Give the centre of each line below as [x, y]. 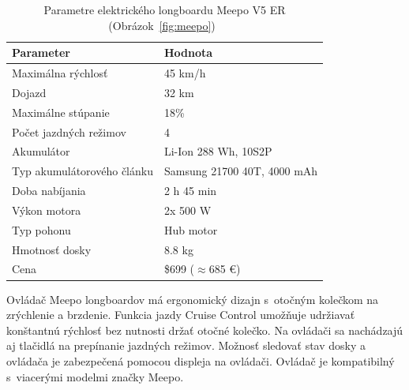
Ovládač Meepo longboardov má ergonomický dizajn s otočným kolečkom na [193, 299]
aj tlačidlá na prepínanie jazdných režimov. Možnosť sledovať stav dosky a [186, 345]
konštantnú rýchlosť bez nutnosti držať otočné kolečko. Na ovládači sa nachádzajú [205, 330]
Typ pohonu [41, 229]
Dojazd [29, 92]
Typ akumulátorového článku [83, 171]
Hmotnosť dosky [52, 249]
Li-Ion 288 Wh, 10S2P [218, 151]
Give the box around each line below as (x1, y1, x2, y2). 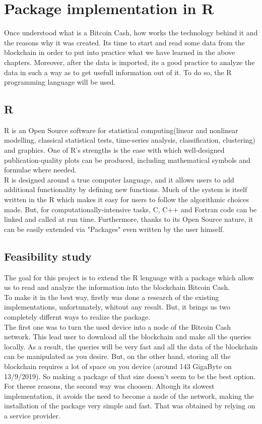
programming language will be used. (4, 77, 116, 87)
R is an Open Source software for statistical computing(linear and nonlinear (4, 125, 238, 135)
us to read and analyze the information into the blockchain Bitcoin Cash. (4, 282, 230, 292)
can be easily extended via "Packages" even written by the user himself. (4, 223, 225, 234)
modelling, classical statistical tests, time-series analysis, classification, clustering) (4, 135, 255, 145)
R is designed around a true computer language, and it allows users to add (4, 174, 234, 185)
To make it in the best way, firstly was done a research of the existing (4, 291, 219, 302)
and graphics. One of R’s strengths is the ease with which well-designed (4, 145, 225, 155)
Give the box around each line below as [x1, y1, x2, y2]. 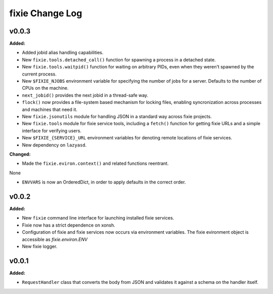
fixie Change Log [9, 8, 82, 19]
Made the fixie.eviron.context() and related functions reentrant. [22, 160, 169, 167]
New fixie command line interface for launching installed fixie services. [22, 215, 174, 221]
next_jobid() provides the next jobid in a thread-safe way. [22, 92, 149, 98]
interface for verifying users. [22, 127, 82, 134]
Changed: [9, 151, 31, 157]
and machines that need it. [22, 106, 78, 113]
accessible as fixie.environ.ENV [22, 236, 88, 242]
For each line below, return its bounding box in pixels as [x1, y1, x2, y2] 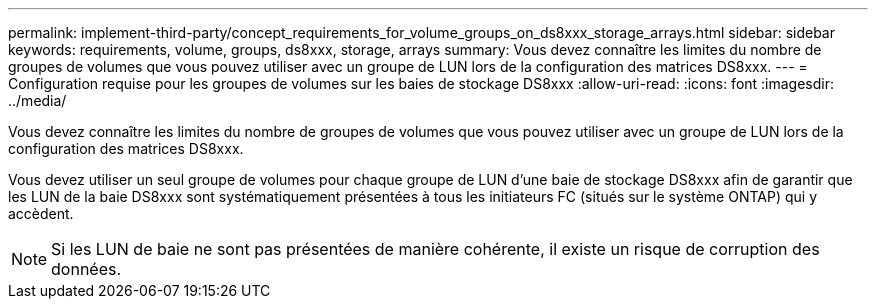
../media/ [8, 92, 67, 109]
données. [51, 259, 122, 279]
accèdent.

§ Task prompt
Write out exactly the lines from the one containing "fixie Change Log [9, 8, 82, 19]" through the end of the entries, both included. Pictures are not copied.

§ Solution for this exercise
fixie Change Log [9, 8, 82, 19]
Made the fixie.eviron.context() and related functions reentrant. [22, 160, 169, 167]
New fixie command line interface for launching installed fixie services. [22, 215, 174, 221]
next_jobid() provides the next jobid in a thread-safe way. [22, 92, 149, 98]
interface for verifying users. [22, 127, 82, 134]
Changed: [9, 151, 31, 157]
and machines that need it. [22, 106, 78, 113]
accessible as fixie.environ.ENV [22, 236, 88, 242]
For each line below, return its bounding box in pixels as [x1, y1, x2, y2] 
../media/ [8, 92, 67, 109]
données. [51, 259, 122, 279]
accèdent.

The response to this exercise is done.